[Records contained in a dataset]
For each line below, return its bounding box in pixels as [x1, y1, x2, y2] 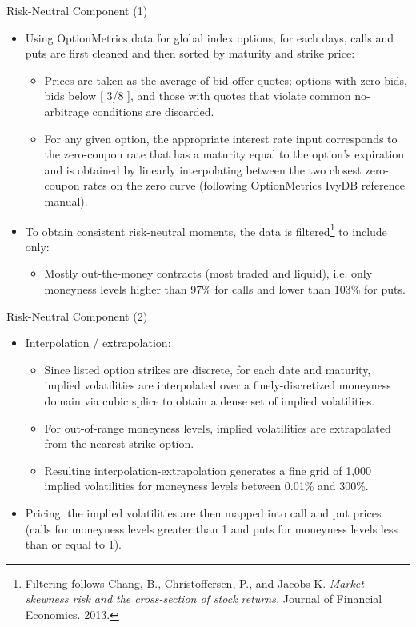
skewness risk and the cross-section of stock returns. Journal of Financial [25, 590, 382, 607]
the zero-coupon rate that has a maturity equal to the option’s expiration [44, 146, 405, 162]
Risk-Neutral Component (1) [6, 2, 148, 18]
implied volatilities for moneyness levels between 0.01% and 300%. [44, 477, 369, 494]
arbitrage [44, 102, 89, 119]
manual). [44, 192, 88, 209]
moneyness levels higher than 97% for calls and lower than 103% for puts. [44, 280, 406, 297]
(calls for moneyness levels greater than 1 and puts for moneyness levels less [25, 520, 398, 537]
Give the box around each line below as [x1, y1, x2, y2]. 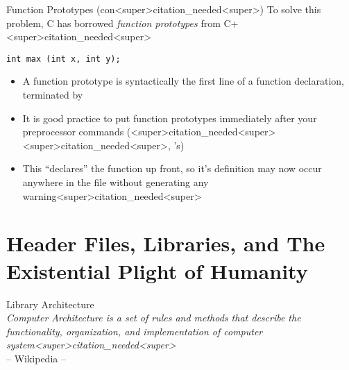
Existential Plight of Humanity [6, 256, 308, 285]
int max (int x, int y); [6, 53, 121, 64]
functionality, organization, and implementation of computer [6, 323, 263, 338]
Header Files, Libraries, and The [6, 229, 325, 258]
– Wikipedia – [6, 351, 66, 365]
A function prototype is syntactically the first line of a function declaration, [22, 74, 344, 88]
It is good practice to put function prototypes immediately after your [22, 110, 317, 125]
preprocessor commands [22, 124, 124, 139]
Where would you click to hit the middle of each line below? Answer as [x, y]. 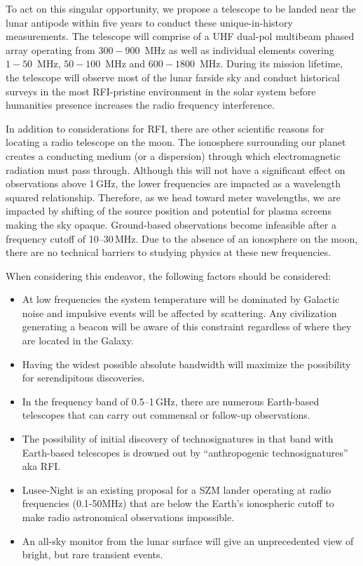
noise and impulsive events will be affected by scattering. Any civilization [179, 312]
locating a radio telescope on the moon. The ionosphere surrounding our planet [176, 142]
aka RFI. [41, 466]
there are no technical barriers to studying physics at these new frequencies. [169, 252]
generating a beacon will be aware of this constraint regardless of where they [187, 326]
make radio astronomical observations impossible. [128, 517]
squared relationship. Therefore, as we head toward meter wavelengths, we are [173, 197]
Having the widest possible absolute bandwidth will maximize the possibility [186, 364]
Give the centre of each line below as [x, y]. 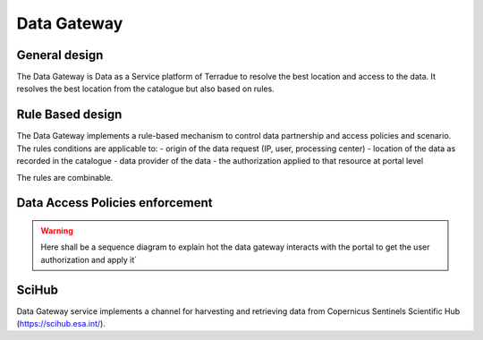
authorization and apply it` [89, 259]
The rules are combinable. [65, 177]
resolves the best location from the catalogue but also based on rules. [145, 89]
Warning [57, 230]
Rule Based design [69, 115]
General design [60, 55]
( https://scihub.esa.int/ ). [61, 324]
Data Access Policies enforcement [114, 203]
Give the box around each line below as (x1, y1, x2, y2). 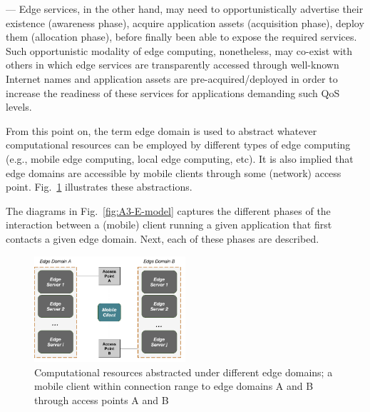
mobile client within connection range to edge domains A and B (34, 378, 314, 393)
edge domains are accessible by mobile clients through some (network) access (6, 165, 341, 180)
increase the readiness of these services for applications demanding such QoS (6, 85, 340, 100)
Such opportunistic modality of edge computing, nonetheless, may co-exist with (6, 43, 353, 58)
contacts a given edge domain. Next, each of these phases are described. (6, 231, 319, 246)
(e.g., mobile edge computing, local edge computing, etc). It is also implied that (6, 151, 354, 166)
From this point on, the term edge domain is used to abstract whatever (6, 123, 317, 138)
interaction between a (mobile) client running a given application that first (6, 217, 332, 232)
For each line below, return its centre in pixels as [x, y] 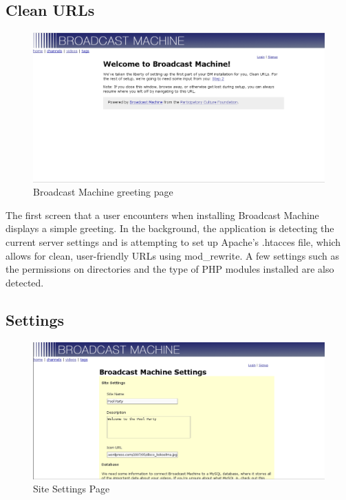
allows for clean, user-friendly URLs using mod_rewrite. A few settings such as [172, 255]
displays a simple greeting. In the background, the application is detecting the [170, 228]
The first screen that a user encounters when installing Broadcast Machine [162, 215]
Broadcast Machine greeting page [103, 192]
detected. [25, 282]
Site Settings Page [72, 489]
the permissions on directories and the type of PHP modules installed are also [170, 269]
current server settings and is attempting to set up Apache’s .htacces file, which [173, 241]
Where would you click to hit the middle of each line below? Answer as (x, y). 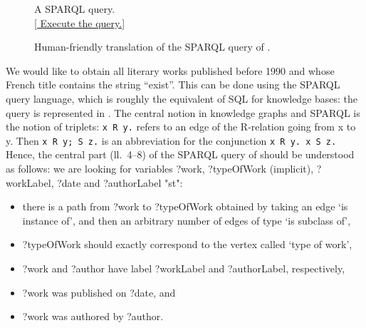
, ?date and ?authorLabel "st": (117, 182)
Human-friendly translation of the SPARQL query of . (152, 47)
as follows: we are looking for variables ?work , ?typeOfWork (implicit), (160, 169)
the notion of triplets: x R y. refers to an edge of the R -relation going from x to (181, 127)
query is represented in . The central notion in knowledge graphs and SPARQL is (183, 112)
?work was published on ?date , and (99, 292)
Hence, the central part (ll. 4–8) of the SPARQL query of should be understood (180, 154)
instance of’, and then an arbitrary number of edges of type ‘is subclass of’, (187, 220)
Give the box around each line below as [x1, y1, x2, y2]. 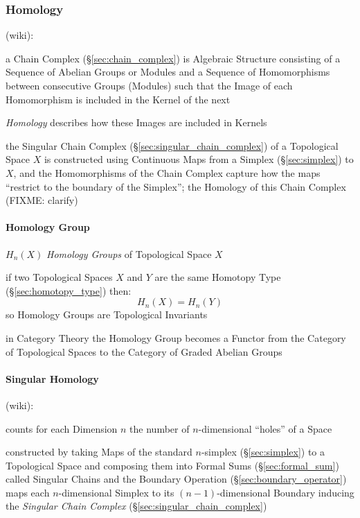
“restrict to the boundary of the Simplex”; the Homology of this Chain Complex [6, 179, 346, 193]
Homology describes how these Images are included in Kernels [6, 115, 267, 130]
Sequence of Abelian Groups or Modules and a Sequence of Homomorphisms [6, 64, 330, 79]
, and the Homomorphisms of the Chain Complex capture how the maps [13, 165, 321, 180]
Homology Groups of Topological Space [46, 246, 212, 261]
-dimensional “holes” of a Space [198, 421, 332, 435]
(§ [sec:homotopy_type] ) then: [6, 283, 132, 297]
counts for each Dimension [6, 421, 118, 435]
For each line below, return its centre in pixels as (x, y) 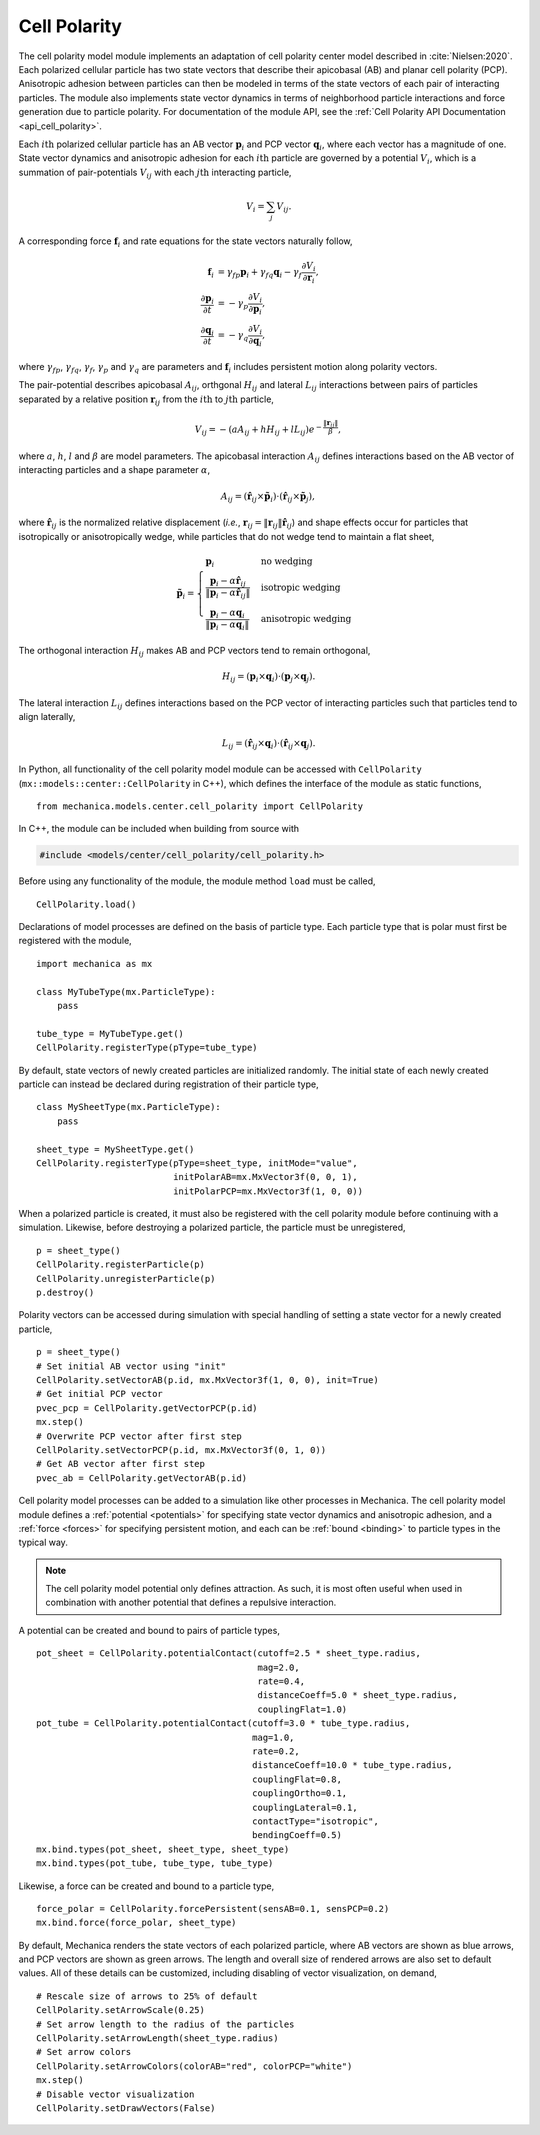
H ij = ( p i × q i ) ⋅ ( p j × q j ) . (268, 678)
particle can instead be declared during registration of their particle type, (168, 1084)
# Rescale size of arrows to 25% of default (147, 1996)
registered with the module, (75, 941)
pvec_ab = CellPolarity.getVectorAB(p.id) (142, 1478)
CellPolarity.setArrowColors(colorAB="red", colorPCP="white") (194, 2066)
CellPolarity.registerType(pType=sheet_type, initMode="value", (197, 1163)
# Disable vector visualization (115, 2094)
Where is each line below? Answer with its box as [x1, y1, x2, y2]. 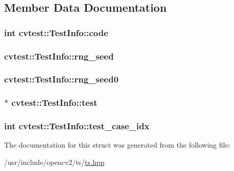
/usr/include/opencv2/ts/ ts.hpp [4, 156, 105, 167]
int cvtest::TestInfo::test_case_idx [4, 120, 150, 132]
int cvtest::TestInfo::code [4, 26, 108, 39]
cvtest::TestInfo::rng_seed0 [4, 73, 119, 85]
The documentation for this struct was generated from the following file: [4, 139, 230, 150]
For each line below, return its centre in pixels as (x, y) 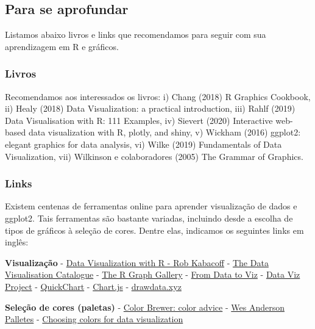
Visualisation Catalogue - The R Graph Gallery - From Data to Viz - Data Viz (153, 274)
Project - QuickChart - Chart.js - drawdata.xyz (93, 286)
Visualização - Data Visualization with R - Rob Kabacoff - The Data (137, 262)
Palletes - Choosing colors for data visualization (94, 319)
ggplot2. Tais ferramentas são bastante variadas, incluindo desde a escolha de (149, 218)
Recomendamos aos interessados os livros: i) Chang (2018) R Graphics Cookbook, (158, 96)
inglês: (17, 242)
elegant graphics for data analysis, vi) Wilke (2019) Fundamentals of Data (143, 144)

● **PROMPT**: Output only the lines above from the line that holds "current server settings" through the line that holds "instance of’, and", both ends included, and exclude pictures.

● **ANSWER SECTION**:
current server settings and is attempting to set up Apache’s .htacces file, which [173, 241]
Where would you click to hit the middle of each line below? Answer as (x, y). 
, ?date and ?authorLabel "st": (117, 182)
Human-friendly translation of the SPARQL query of . (152, 47)
as follows: we are looking for variables ?work , ?typeOfWork (implicit), (160, 169)
the notion of triplets: x R y. refers to an edge of the R -relation going from x to (181, 127)
query is represented in . The central notion in knowledge graphs and SPARQL is (183, 112)
?work was published on ?date , and (99, 292)
Hence, the central part (ll. 4–8) of the SPARQL query of should be understood (180, 154)
instance of’, and then an arbitrary number of edges of type ‘is subclass of’, (187, 220)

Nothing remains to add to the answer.